----- Record excerpts

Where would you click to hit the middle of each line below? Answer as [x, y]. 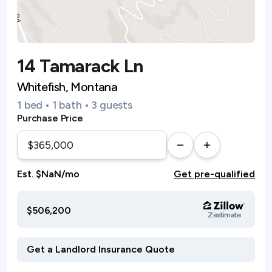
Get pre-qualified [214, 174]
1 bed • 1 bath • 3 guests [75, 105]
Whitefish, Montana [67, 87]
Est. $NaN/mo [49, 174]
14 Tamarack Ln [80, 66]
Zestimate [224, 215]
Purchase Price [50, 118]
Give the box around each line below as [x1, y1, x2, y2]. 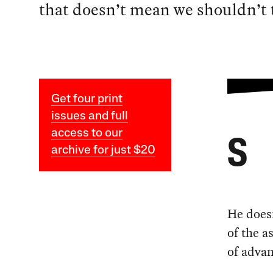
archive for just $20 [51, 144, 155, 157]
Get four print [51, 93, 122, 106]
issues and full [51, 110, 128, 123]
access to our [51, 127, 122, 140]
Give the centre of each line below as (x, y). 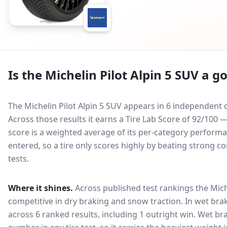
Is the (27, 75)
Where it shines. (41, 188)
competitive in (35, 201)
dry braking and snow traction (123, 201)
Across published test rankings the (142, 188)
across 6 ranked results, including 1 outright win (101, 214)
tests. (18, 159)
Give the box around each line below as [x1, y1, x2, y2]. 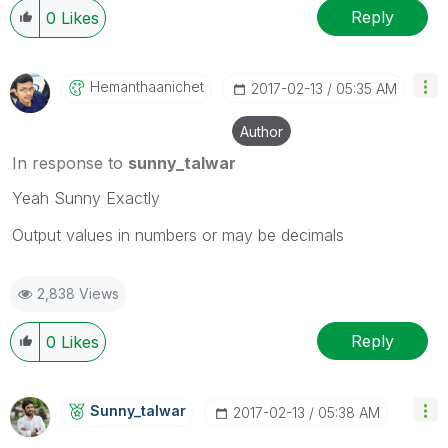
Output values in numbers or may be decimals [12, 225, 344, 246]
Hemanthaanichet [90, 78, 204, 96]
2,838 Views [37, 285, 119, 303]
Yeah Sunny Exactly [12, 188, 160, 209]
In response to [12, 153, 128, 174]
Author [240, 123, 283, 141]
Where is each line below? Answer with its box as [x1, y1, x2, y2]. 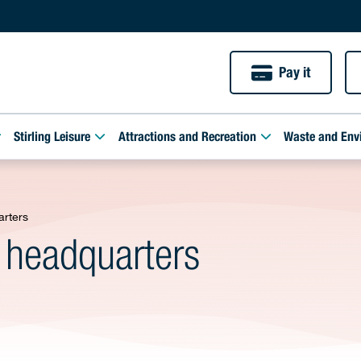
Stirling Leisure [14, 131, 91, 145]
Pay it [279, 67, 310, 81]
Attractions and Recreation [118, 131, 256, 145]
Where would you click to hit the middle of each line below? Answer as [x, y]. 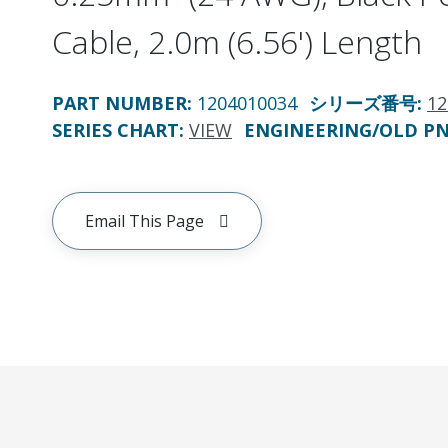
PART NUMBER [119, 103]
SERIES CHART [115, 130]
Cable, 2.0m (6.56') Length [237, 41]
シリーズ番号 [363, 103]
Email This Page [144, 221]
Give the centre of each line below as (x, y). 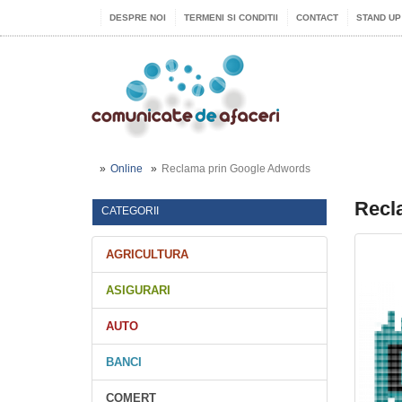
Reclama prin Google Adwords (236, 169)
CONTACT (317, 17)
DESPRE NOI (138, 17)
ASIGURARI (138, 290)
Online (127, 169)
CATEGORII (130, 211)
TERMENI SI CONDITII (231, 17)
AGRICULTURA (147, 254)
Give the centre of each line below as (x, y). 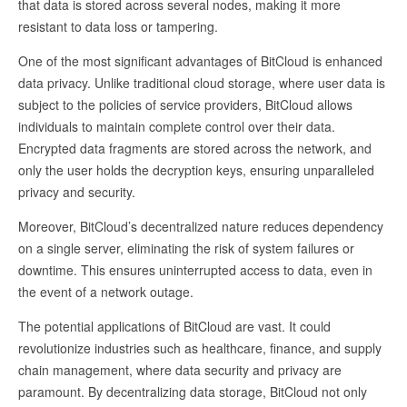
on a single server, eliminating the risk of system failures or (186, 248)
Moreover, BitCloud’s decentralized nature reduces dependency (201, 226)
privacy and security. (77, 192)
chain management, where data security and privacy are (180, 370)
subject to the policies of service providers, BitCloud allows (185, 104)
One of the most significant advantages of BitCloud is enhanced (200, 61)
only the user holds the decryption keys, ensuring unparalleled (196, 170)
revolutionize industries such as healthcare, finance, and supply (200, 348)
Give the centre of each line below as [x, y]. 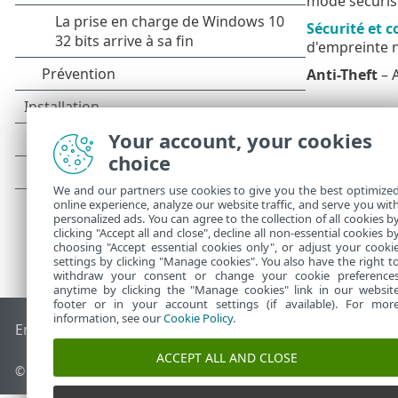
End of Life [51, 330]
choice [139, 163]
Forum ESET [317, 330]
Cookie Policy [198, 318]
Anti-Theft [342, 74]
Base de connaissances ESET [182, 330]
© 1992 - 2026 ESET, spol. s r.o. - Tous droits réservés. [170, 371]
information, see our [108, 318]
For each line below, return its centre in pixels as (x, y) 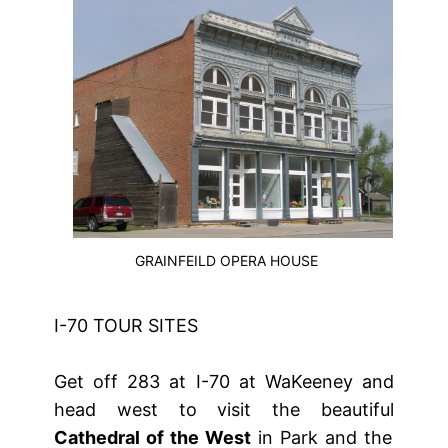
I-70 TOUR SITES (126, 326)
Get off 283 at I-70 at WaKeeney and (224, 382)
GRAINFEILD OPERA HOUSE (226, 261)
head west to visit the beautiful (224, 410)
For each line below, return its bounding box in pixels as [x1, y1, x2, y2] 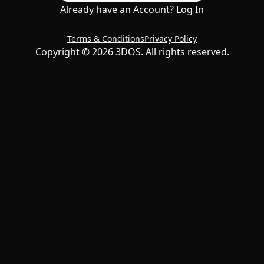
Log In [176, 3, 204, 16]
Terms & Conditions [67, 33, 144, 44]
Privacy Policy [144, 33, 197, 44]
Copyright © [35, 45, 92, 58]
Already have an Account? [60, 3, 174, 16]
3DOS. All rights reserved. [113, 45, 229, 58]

----------
----- Record excerpts

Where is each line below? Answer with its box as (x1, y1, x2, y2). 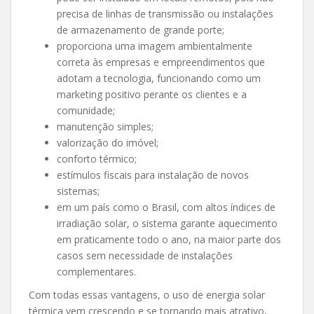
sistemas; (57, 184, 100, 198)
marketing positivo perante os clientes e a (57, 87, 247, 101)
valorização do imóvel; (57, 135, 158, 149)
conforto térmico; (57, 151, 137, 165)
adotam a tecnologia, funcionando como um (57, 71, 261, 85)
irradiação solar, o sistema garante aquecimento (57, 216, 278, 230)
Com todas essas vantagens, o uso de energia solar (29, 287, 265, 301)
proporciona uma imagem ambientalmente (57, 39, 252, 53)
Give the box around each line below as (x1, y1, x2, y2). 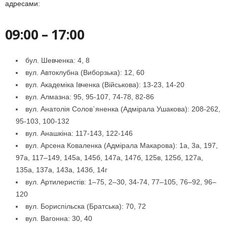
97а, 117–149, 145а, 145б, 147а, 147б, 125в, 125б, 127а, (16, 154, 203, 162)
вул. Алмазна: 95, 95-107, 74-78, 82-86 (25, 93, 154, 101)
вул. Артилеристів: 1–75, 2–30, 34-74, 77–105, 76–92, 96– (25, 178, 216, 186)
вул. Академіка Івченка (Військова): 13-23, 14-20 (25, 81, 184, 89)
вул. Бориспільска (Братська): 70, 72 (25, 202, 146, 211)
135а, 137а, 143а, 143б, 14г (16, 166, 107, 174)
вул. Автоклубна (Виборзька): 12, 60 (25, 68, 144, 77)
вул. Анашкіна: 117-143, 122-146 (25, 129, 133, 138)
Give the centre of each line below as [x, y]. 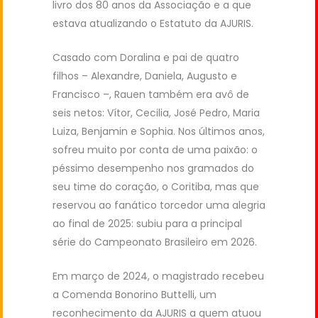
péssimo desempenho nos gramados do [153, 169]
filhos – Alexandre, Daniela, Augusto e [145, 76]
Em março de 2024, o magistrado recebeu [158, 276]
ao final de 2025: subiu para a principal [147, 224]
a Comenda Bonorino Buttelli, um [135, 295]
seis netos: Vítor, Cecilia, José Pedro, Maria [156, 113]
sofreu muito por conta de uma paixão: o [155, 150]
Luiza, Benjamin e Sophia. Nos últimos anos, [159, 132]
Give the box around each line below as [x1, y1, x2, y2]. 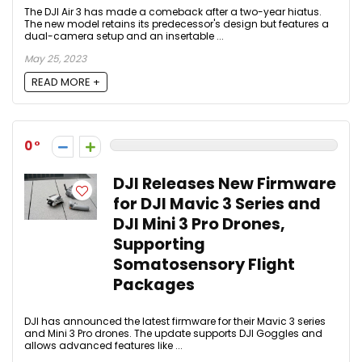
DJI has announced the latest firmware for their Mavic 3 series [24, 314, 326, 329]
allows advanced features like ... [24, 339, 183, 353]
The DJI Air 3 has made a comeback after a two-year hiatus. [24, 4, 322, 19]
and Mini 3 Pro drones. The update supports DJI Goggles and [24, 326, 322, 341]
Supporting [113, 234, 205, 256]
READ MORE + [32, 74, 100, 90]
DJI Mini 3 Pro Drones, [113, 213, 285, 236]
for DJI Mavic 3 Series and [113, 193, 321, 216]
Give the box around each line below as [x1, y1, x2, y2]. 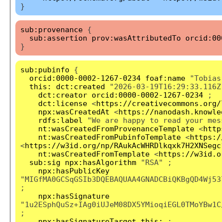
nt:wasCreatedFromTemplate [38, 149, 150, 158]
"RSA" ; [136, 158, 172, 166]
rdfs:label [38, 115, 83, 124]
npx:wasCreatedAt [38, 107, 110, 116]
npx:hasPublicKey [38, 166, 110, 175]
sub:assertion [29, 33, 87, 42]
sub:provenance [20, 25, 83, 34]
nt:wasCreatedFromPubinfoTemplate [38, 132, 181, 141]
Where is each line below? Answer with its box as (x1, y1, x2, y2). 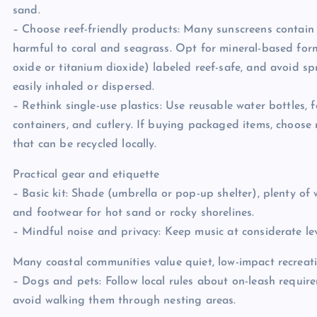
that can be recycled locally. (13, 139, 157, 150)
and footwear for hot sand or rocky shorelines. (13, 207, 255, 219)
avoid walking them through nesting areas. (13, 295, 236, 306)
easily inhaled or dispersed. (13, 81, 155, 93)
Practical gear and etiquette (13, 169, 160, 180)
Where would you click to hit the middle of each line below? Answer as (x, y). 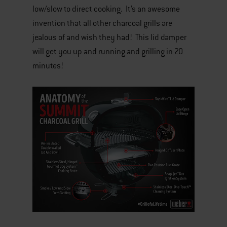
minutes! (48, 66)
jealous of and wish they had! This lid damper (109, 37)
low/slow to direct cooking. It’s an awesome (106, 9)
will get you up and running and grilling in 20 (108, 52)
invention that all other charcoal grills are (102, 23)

----------
----- Record excerpts

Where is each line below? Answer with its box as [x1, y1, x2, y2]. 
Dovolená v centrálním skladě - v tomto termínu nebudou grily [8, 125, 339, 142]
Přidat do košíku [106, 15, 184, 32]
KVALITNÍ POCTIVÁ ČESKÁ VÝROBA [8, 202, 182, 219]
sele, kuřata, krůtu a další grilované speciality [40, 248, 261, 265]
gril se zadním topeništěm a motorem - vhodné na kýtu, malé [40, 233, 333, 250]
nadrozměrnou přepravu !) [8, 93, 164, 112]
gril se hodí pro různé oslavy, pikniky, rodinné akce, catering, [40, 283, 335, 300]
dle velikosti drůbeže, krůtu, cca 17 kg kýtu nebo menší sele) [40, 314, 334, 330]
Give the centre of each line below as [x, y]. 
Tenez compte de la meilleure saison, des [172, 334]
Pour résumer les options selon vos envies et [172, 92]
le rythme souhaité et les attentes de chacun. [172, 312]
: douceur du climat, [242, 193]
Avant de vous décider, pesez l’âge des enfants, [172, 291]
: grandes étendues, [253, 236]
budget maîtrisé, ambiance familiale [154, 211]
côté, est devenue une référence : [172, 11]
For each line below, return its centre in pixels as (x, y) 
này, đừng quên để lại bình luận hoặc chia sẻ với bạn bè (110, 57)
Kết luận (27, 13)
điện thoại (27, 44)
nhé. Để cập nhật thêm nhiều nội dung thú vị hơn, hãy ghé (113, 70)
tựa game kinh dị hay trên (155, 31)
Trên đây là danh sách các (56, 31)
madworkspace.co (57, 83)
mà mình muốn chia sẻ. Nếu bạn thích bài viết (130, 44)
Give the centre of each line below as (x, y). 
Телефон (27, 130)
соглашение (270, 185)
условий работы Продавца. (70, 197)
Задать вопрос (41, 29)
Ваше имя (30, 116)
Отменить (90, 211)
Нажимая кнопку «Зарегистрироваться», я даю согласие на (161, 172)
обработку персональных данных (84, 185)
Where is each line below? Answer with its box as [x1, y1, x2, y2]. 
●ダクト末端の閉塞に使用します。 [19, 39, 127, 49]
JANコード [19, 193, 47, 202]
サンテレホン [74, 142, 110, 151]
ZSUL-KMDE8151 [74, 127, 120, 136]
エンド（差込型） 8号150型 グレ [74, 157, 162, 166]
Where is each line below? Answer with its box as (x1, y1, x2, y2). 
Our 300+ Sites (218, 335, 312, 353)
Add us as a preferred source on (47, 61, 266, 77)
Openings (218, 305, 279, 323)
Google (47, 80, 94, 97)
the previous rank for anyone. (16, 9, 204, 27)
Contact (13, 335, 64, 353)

----------

• Task objective: Within the listing above, copy exactly the lines that start at the one with "across 6 ranked" and continue through the one with "Already have an Account? [60, 3, 174, 16]". Omit pictures.

• Answer for this exercise:
across 6 ranked results, including 1 outright win (101, 214)
tests. (18, 159)
Give the box around each line below as [x1, y1, x2, y2]. 
Output values in numbers or may be decimals [12, 225, 344, 246]
Hemanthaanichet [90, 78, 204, 96]
2,838 Views [37, 285, 119, 303]
Yeah Sunny Exactly [12, 188, 160, 209]
In response to [12, 153, 128, 174]
Author [240, 123, 283, 141]
Where is each line below? Answer with its box as [x1, y1, x2, y2]. 
Stirling Leisure [14, 131, 91, 145]
Pay it [279, 67, 310, 81]
Attractions and Recreation [118, 131, 256, 145]
Where would you click to hit the middle of each line below? Answer as [x, y]. 
PART NUMBER [119, 103]
SERIES CHART [115, 130]
Cable, 2.0m (6.56') Length [237, 41]
シリーズ番号 [363, 103]
Email This Page [144, 221]
Give the centre of each line below as (x, y). 
Reclama prin Google Adwords (236, 169)
CONTACT (317, 17)
DESPRE NOI (138, 17)
ASIGURARI (138, 290)
Online (127, 169)
CATEGORII (130, 211)
TERMENI SI CONDITII (231, 17)
AGRICULTURA (147, 254)
Give the centre of each line below as (x, y). 
on a single server, eliminating the risk of system failures or (186, 248)
Moreover, BitCloud’s decentralized nature reduces dependency (201, 226)
privacy and security. (77, 192)
chain management, where data security and privacy are (180, 370)
subject to the policies of service providers, BitCloud allows (185, 104)
One of the most significant advantages of BitCloud is enhanced (200, 61)
only the user holds the decryption keys, ensuring unparalleled (196, 170)
revolutionize industries such as healthcare, finance, and supply (200, 348)
Give the centre of each line below as [x, y]. 
End of Life [51, 330]
choice [139, 163]
Forum ESET [317, 330]
Cookie Policy [198, 318]
Anti-Theft [342, 74]
Base de connaissances ESET [182, 330]
© 1992 - 2026 ESET, spol. s r.o. - Tous droits réservés. [170, 371]
information, see our [108, 318]
For each line below, return its centre in pixels as (x, y) 
I-70 TOUR SITES (126, 326)
Get off 283 at I-70 at WaKeeney and (224, 382)
GRAINFEILD OPERA HOUSE (226, 261)
head west to visit the beautiful (224, 410)
For each line below, return its bounding box in pixels as [x1, y1, x2, y2] 
Log In [176, 3, 204, 16]
Terms & Conditions [67, 33, 144, 44]
Privacy Policy [144, 33, 197, 44]
Copyright © [35, 45, 92, 58]
Already have an Account? [60, 3, 174, 16]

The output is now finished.